Change and goodbyes; it can be so difficult to go through. Which is currently what I am going through right now. This was my last week of school at Northwest Middle School. I have been teaching there for 2 amazing years. I have truly loved working there. My co-workers have been the best co-workers that anyone could have asked. The amount that I have learned about schools and about special education is amazing. The knowledge that I’ve obtained from working at NMS have truly been in preparation for what God is calling me for me.
I hate goodbyes. I’d much rather say, “I’ll see you when you see me.” That doesn’t sound so permanent, so final. The relationships that I have created in Knoxville have been more then I could have hoped for. I know without a doubt that God called me to Knoxville. He has placed me here to develop and grow as a person and as a Christian. Being away from my entire family, and everyone else that I was familiar with, forced me to depend on God for everything. Not only was He was my Savior, but He became my best friend, He became my everything. This is a lesson that I needed in order to be able to spend the year in Tanzania. I know that once again, when I say “see you when you see me” to my friends here in Knoxville, God will remain my everything, He’ll remain my best friend.
I have once again been extremely overwhelmed by the support that I have been getting.
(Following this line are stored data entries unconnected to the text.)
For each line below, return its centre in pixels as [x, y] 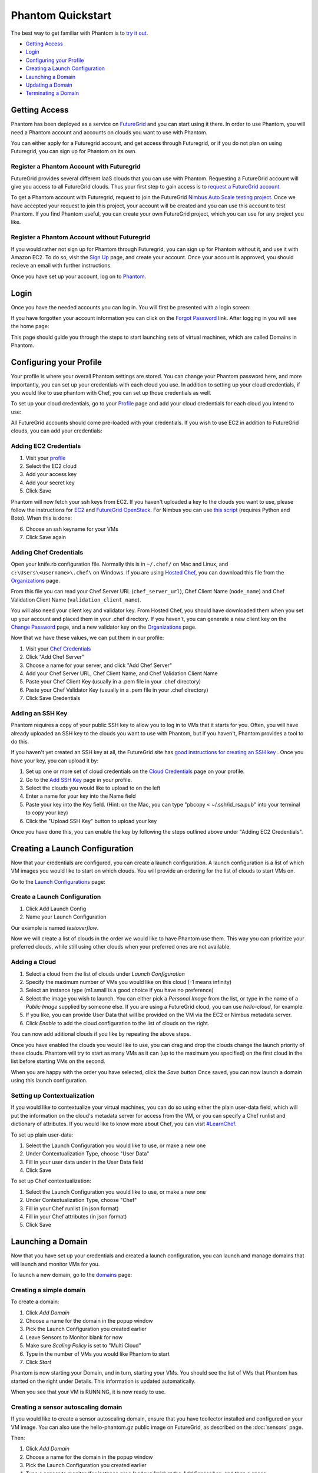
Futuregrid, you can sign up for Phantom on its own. [74, 151]
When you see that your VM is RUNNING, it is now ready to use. [88, 1392]
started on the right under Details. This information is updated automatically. [103, 1381]
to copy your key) [47, 813]
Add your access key [51, 474]
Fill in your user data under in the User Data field [85, 1162]
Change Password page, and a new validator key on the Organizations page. [104, 627]
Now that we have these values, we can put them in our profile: [87, 638]

I have sold close to 200 cookbooks which is way more then I imagined. I have also had many different people support me that I would never have imagined. God is good and He has come through in so many different ways. He keeps challenging me to ask Him to be big. And every time I do, He has not failed to follow through. He has never ceased to amaze me. I love the lyrics to the song “Give Me Faith” by Elevation Worship. I need to continue to put my faith in Christ and trust what He says. He has promised to take care of me, He has promised to never leave me. That is something that I will cling to in these moments of goodbye. In these times of uncertainty. When everything else around me is drastically changing, I know that my God is the same yesterday, today and tomorrow. And though “I may be weak but Your spirit's strong in me My flesh may fail My God you never will”
Thank you so much for your support. Please keep me in your prayers as I’m getting ready to leave Knoxville. It truly has become my home, and I really do hope to return again someday, Lord willing. It will be a rough, emotional week!